Bab 2

7 3 0
                                    

Zika memasuki sebuah restoran di dekat kampus. 

"Ayo, ayo! Zika, jalannya cepet dong!" ujar Raya cerewet sambil mendorong-dorong tubuh gadis.

Zika memijit pelipisnya pusing dengan ocehan cowok itu. Dari rumahnya, di mobil, bahkan sampai di restoran pun cowok itu terus mengoceh.

Nih orang dari apa sih, sebenernya?

"Tunggu disini! Gue pesenin minum dulu," ujar Raya berhenti di meja yang dipilih Zika dan kembali menuju kasir untuk memesan.

Zika duduk di kursi dan menopang kepalanya.

"Gila, gila. Bisa-bisanya gue ketemu orang kek gitu, parah."

"Oke, udah."

Gadis itu sedikit terkejut saat Raya tiba-tiba menepuk pundaknya. 

"Oke, kenalin nama gue Raya," ujar cowok itu duduk di depan Zika.

"Anda udah bilang gitu lebih dari lima kali," jawab Zika.

"Eh, masa sih? Oh ya. Panggil gue-lo aja. Lagian kita keknya nggak beda jauh umurnya."

"Oke. Terus, lo kenapa ngajakin gue kesini?" ujar Zika to the point.

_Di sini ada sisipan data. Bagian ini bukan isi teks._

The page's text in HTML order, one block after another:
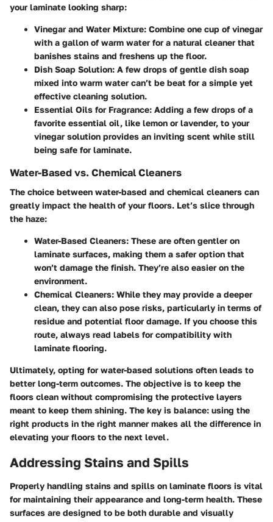
your laminate looking sharp:
Vinegar and Water Mixture: Combine one cup of vinegar
with a gallon of warm water for a natural cleaner that
banishes stains and freshens up the floor.
Dish Soap Solution: A few drops of gentle dish soap
mixed into warm water can’t be beat for a simple yet
effective cleaning solution.
Essential Oils for Fragrance: Adding a few drops of a
favorite essential oil, like lemon or lavender, to your
vinegar solution provides an inviting scent while still
being safe for laminate.
Water-Based vs. Chemical Cleaners
The choice between water-based and chemical cleaners can
greatly impact the health of your floors. Let’s slice through
the haze:
Water-Based Cleaners: These are often gentler on
laminate surfaces, making them a safer option that
won’t damage the finish. They’re also easier on the
environment.
Chemical Cleaners: While they may provide a deeper
clean, they can also pose risks, particularly in terms of
residue and potential floor damage. If you choose this
route, always read labels for compatibility with
laminate flooring.
Ultimately, opting for water-based solutions often leads to
better long-term outcomes. The objective is to keep the
floors clean without compromising the protective layers
meant to keep them shining. The key is balance: using the
right products in the right manner makes all the difference in
elevating your floors to the next level.
Addressing Stains and Spills
Properly handling stains and spills on laminate floors is vital
for maintaining their appearance and long-term health. These
surfaces are designed to be both durable and visually
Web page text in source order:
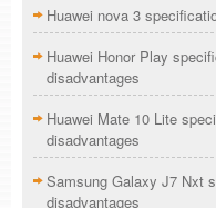
Huawei nova 3
Huawei Honor Play
disadvantages
Huawei Mate 10 Lite
disadvantages
Samsung Galaxy J7 Nxt
disadvantages
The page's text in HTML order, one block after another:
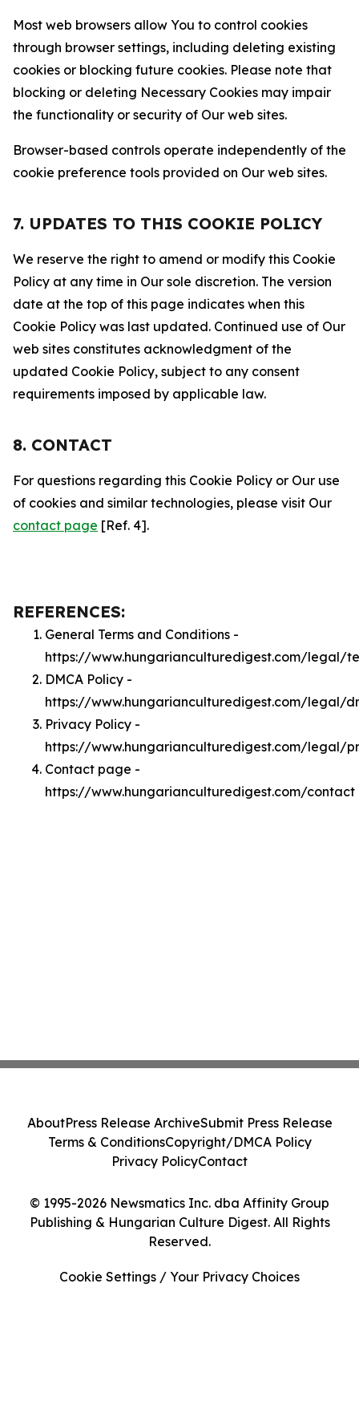
Most web browsers allow You to control cookies
through browser settings, including deleting existing
cookies or blocking future cookies. Please note that
blocking or deleting Necessary Cookies may impair
the functionality or security of Our web sites.
Browser-based controls operate independently of the
cookie preference tools provided on Our web sites.
7. UPDATES TO THIS COOKIE POLICY
We reserve the right to amend or modify this Cookie
Policy at any time in Our sole discretion. The version
date at the top of this page indicates when this
Cookie Policy was last updated. Continued use of Our
web sites constitutes acknowledgment of the
updated Cookie Policy, subject to any consent
requirements imposed by applicable law.
8. CONTACT
For questions regarding this Cookie Policy or Our use
of cookies and similar technologies, please visit Our
contact page [Ref. 4].
REFERENCES:
General Terms and Conditions -
https://www.hungarianculturedigest.com/legal/
DMCA Policy -
https://www.hungarianculturedigest.com/legal/
Privacy Policy -
https://www.hungarianculturedigest.com/legal/
Contact page -
https://www.hungarianculturedigest.com/contact
© 1995-2026 Newsmatics Inc. dba Affinity Group
Publishing & Hungarian Culture Digest. All Rights
Reserved.
AboutPress Release ArchiveSubmit Press Release
Terms & ConditionsCopyright/DMCA Policy
Privacy PolicyContact
Cookie Settings / Your Privacy Choices
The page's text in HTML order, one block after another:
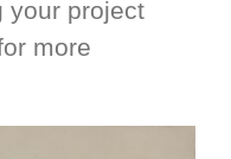
your project
more
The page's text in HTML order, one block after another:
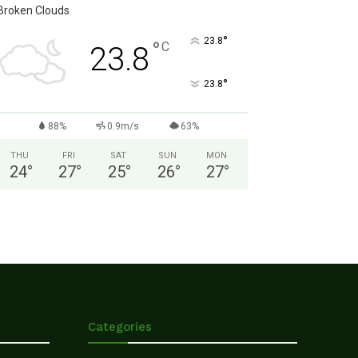
Clouds
23.8 °C 23.8°
23.8°
88% 0.9m/s 63%
THU
24°
FRI
27°
SAT
25°
SUN
26°
MON
27°
Categories
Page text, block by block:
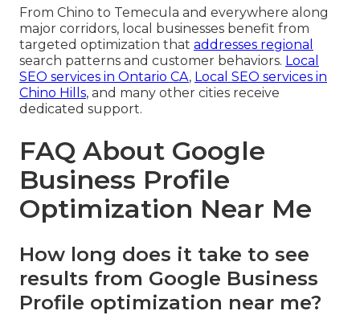
From Chino to Temecula and everywhere along
major corridors, local businesses benefit from
targeted optimization that addresses regional
search patterns and customer behaviors. Local
SEO services in Ontario CA, Local SEO services in
Chino Hills, and many other cities receive
dedicated support.
FAQ About Google
Business Profile
Optimization Near Me
How long does it take to see
results from Google Business
Profile optimization near me?
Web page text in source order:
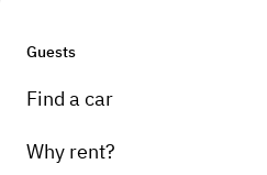
Guests
Find a car
Why rent?
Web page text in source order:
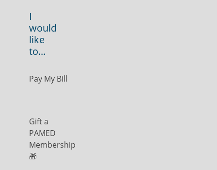
I
would
like
to...
Pay My Bill
Gift a
PAMED
Membership
🎁
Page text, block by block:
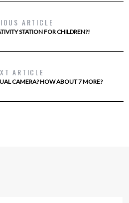
ARTICLE
STATION FOR CHILDREN?!
ARTICLE
CAMERA? HOW ABOUT 7 MORE?
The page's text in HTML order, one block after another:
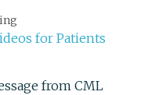
for Patients
from CML
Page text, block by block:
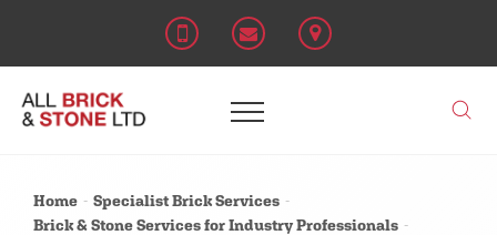
Home
Specialist Brick Services
Brick & Stone Services for Industry Professionals
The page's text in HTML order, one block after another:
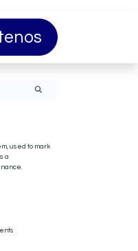
DiveTracker
used to mark
a
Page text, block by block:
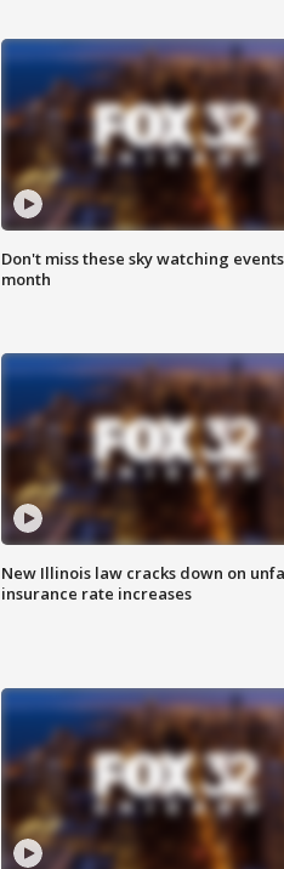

Raya mengulas senyum. "Oh, itu. Lo kan mau kerja di tempatnya Rayen. Jadi, gue bakal jelasin garis besar apa yang gue mau lo lakuin."

"Tunggu bentar! Gimana gue bisa, bikin orang maksud gue adek lo. Yang bahkan nggak kenal sama gue, gue juga nggak kenal sama dia, suka sama gue? Dinalar pun jelas bakal susah, bahkan nggak mungkin, lah."

"Nggak ada yang nggak mungkin, hei."

"Ada."

Raya mengangkat kedua alisnya dan menyatukannya disaat yang bersamaan.

"Gue bayar biaya ganti rugi mobil lo," lanjut Zika.

Raya dibuat terkekeh mendengar ucapan gadis itu.

"Oke, bakal gue jelasin garis besarnya," ucap Raya menyandarkan punggungnya. "Sesuai yang gue bilang, kalo lo bisa bikin  adek gue suka, anggep aja lo udah bayar biaya ganti rugi mobil gue. Lo juga bakal dapet untung karena dapet gaji. Ah, nggak. Lo nggak harus bikin Rayen suka sama lo. Lo cuma perlu deketin dia dengan hal wajar sesuai pekerjaan lo. Intinya, lo cuma harus kerja disana."

Zika mengerutkan kening. "Emang kenapa sih segitunya? Kenapa gue harus bikin si Rayen itu suka sama gue?"

Cowok di depannya itu tersenyum. Ia meletakkan tangannya di atas meja dan menatap gadis itu. "Lo bahkan nggak kedip pas gue tatap gini."

"Lo nyuruh gue kedip?" Zika mengedipkan kedua matanya.

"Lo kenapa bilang kalo senyum Rayen lebih bagus dari gue?"

"Hm? Ya, soalnya gimana ya. Manis aja? Manisnya itu kadar gue."

Raya meletakkan ponselnya di meja dan menunjuk foto Rayen disana. "Ini dia pas kelas dua belas."

Zika mengikuti arah jari cowok itu menunjuk.

"Harusnya, dia senyum gini. Tapi, sekarang dia nggak pernah nunjukin senyum gini lagi."

"Kenapa? Humornya jelek?"

Raya dibuat terkekeh lagi. "Bukan. Sebenernya, dia senyum. Wajahnya senyum. Tapi, cuma sudut bibirnya yang keangkat. Dia senyum bukan karena hal yang bahagia atau nyenengin, tapi karena harus senyum."

"Maksudnya?"

"Rayen dulu punya pacar. Namanya Alya. Sebenernya bukan pacar beneran, sih. Dulu, temen Rayen nyuruh dia buat pacaran sama Alya kalau dia nggak mau cewek yang disukai Rayen pacaran sama temennya itu."